» Activity
Using the entries below, restate word for word only the lines from the one with "Хлеб – это основа" to the final line, leaving the pictures out.

(Source records)

==================================================

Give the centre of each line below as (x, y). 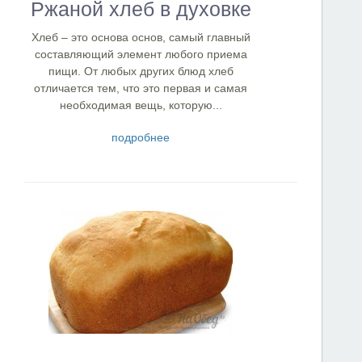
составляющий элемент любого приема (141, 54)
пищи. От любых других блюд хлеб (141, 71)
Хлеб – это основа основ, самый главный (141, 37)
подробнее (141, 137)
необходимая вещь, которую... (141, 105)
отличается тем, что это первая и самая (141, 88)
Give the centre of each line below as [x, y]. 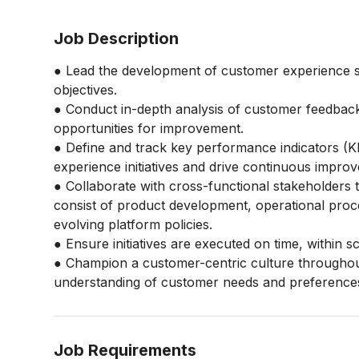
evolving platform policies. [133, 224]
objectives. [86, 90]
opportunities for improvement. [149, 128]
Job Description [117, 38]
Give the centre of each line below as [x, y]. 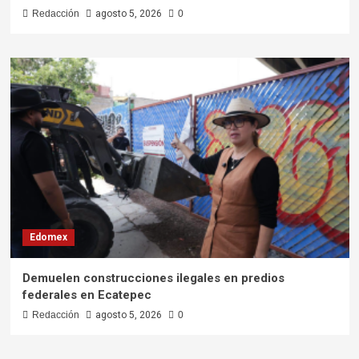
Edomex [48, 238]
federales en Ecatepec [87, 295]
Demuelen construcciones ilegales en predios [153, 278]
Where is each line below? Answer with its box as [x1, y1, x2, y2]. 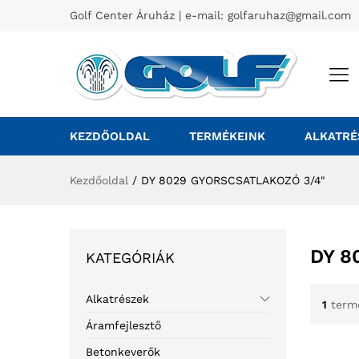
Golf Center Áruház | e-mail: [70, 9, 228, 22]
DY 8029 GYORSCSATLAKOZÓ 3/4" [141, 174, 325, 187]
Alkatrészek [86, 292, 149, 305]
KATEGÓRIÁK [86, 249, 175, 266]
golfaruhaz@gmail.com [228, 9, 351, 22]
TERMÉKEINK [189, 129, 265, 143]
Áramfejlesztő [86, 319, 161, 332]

==================================================

» Response area
Хлеб – это основа основ, самый главный (141, 37)
подробнее (141, 137)
необходимая вещь, которую... (141, 105)
отличается тем, что это первая и самая (141, 88)
Give the centre of each line below as [x, y]. 
evolving platform policies. [133, 224]
objectives. [86, 90]
opportunities for improvement. [149, 128]
Job Description [117, 38]
Give the centre of each line below as [x, y]. 
Edomex [48, 238]
federales en Ecatepec [87, 295]
Demuelen construcciones ilegales en predios [153, 278]
Where is each line below? Answer with its box as [x1, y1, x2, y2]. 
Golf Center Áruház | e-mail: [70, 9, 228, 22]
DY 8029 GYORSCSATLAKOZÓ 3/4" [141, 174, 325, 187]
Alkatrészek [86, 292, 149, 305]
KATEGÓRIÁK [86, 249, 175, 266]
golfaruhaz@gmail.com [228, 9, 351, 22]
TERMÉKEINK [189, 129, 265, 143]
Áramfejlesztő [86, 319, 161, 332]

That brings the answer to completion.